**WHAT IS REQUIRED:** Make a verbatim transcription of the records, without the pictures.

**DATA TO EXAMINE:**

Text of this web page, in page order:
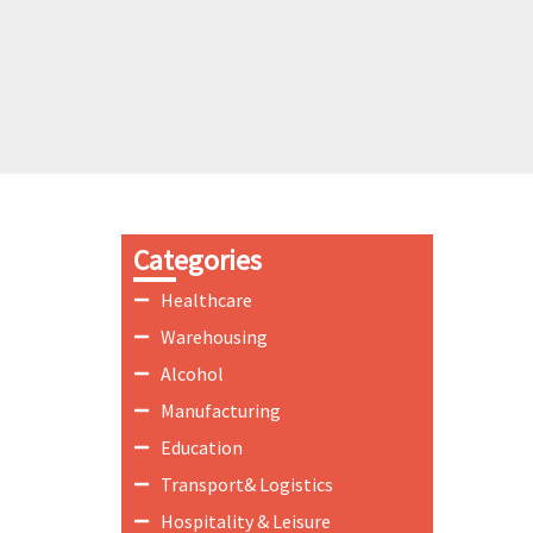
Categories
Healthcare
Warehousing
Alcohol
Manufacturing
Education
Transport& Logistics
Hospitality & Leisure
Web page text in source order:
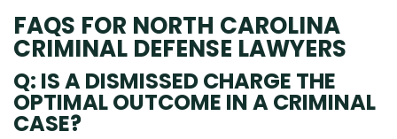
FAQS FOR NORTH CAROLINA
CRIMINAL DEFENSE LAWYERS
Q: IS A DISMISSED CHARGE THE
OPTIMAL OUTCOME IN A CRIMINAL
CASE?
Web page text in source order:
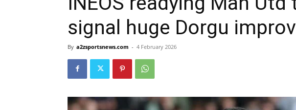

**EXERCISE ANSWER:**
Text of this web page, in page order:
Categories
Healthcare
Warehousing
Alcohol
Manufacturing
Education
Transport& Logistics
Hospitality & Leisure
Web page text in source order:
FAQS FOR NORTH CAROLINA
CRIMINAL DEFENSE LAWYERS
Q: IS A DISMISSED CHARGE THE
OPTIMAL OUTCOME IN A CRIMINAL
CASE?
Web page text in source order:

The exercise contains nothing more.